After making forays into the energy sector, Midcounties Co-operative is now entering the childcare and travel business. Andrew Bibby reports.

The Midcounties Co-operative Society's Co-operative Energy is gaining more customers through its single energy tariff offer. It's endorsed by Which? and satisfies David Cameron's call for an end to confusing multiple pricing in the industry. The tariff also makes Co-operative Energy one of the cheapest operators in the market. While most other companies are about to raise energy prices in winter, CE has cut its electricity charges by 2%.

The co-operative had 16,700 energy customers in 2011 - now it has over 80,000. Midcounties chief executive Ben Reid is delighted at the success. "People are coming to us because of the strength of the co-operative brand," he says.

An accountant by training, Reid originally joined the small Ilkeston co-operative in the mid-1980s, moved to the Leicestershire society and then to West Midlands co-operative, where he became chief executive in 1992. The merger of West Midlands with the Oxford, Swindon and Gloucester in 2005 gave him the chance, he says, to shed old cultural attitudes and start with a clean sheet.

Reid stresses Midcounties' desire to promote its co-operative values and says that, among other things, the society tries to achieve this goal by giving all new staff specific induction training in the differences between co-ops and other retailers. A well-trained and committed workforce at shop-floor level is one of the most effective ways of rebuilding Britain's co-operative movement, he says.

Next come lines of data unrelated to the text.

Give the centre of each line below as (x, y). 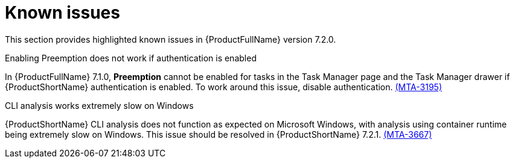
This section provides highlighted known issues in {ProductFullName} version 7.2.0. (171, 39)
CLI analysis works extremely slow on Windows (99, 105)
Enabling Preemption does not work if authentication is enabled (131, 58)

Midcounties operates the usual mixture of convenience stores, pharmacies, post offices and funeral operators in its geographical heartlands, which stretch from Shropshire to Oxfordshire (although excluding Birmingham, Coventry and the other Midland areas served by two other independent co-ops, the Midlands and Heart of England). It is this core regional business which contributes most of the £800m turnover and keeps most of the 8,600 staff busy. But Midcounties, more than all the other independent co-operatives, is increasingly becoming more than a 'regional'.

Midcounties is building the Co-operative Childcare, a network of pre-school nurseries which stretches from Newcastle to Poole with particular focus in Greater London. "For many years, people were asking why didn't the coop do childcare? Now we have 51 nurseries. There is real excitement in my boardroom ...," Reid says.

Reid was the chair of the Co-operatives UK 'new ventures' working party which in 2001 specifically suggested that the co-op movement should enter energy provision and childcare. (The panel also suggested a third area, elderly care, a market Midcounties briefly entered but has recently exited). "I think (Midcounties) has been an entrepreneurial society for quite some time. We've done other things, too," Reid says.

Midcounties is also venturing into travel and has set up an embryonic new national co-operative travel business as well as a second brand, cooptravel.co.uk.